Re: [PATCH] sched/core: Test online status in available_idle_cpu()

From: Sven Schnelle
Date: Wed May 08 2024 - 03:31:31 EST


Valentin Schneider <vschneid@xxxxxxxxxx> writes:

> On 29/04/24 07:54, Sven Schnelle wrote:
>> The current implementation of available_idle_cpu() doesn't test
>> whether a possible cpu is offline. On s390 this dereferences a
>> NULL pointer in arch_vcpu_is_preempted() because lowcore is not
>> allocated for offline cpus.

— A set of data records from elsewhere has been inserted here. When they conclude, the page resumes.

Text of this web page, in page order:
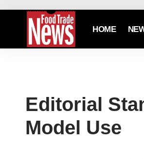
HOME
Editorial
Model Use
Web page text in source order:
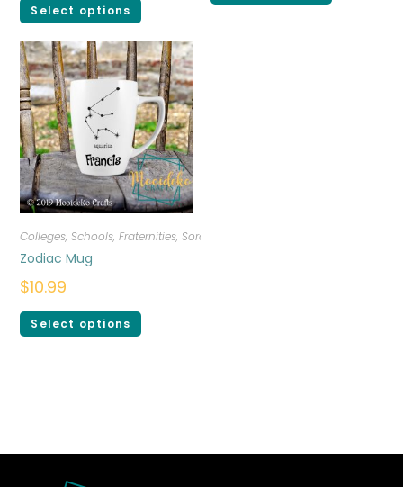
Select options
Colleges, Schools, Fraternities, Sororities
Zodiac Mug
$10.99
Select options
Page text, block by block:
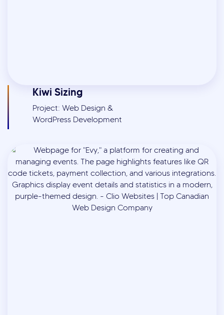
Kiwi Sizing
Project: Web Design &
WordPress Development
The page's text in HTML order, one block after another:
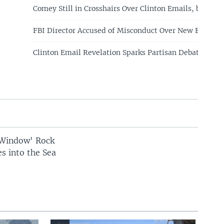
Comey Still in Crosshairs Over Clinton
FBI Director Accused of Misconduct Over
Clinton Email Revelation Sparks Partisan
Rock
into the Sea
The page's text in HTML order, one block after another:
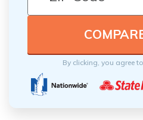
By clicking, you agree
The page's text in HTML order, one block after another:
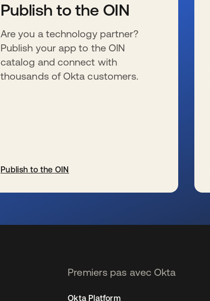
Publish to the OIN
Are you a technology partner?
Publish your app to the OIN
catalog and connect with
thousands of Okta customers.
Publish to the OIN
Premiers pas avec Okta
Okta Platform

On x86, tracing also shows calls to
>> available_idle_cpu() after a cpu is disabled, but it looks like
>> this isn't causing any (obvious) issue. Nevertheless, add a check
>> and return early if the cpu isn't online.
>>
>> Signed-off-by: Sven Schnelle <svens@xxxxxxxxxxxxx>
>
>
> So most of the uses of that function is in wakeup task placement.
> o find_idlest_cpu() works on the sched_domain spans, so shouldn't deal with
> offline CPUs.
> o select_idle_sibling() may issue an available_idle_cpu(prev) with an
> offline previous, which would trigger your issue.
>
> Currently, even if select_idle_sibling() picks an offline CPU, this will
> get corrected by select_fallback_rq() at the end of
> select_task_rq(). However, it would make sense to realize @prev isn't a
> suitable pick before making it to the fallback machinery, in which case
> your patch makes sense beyond just fixing s390.
>
> Reviewed-by: Valentin Schneider <vschneid@xxxxxxxxxx>

Thanks for the review! Ingo/Peter, gentle ping, are you planning to take
this patch?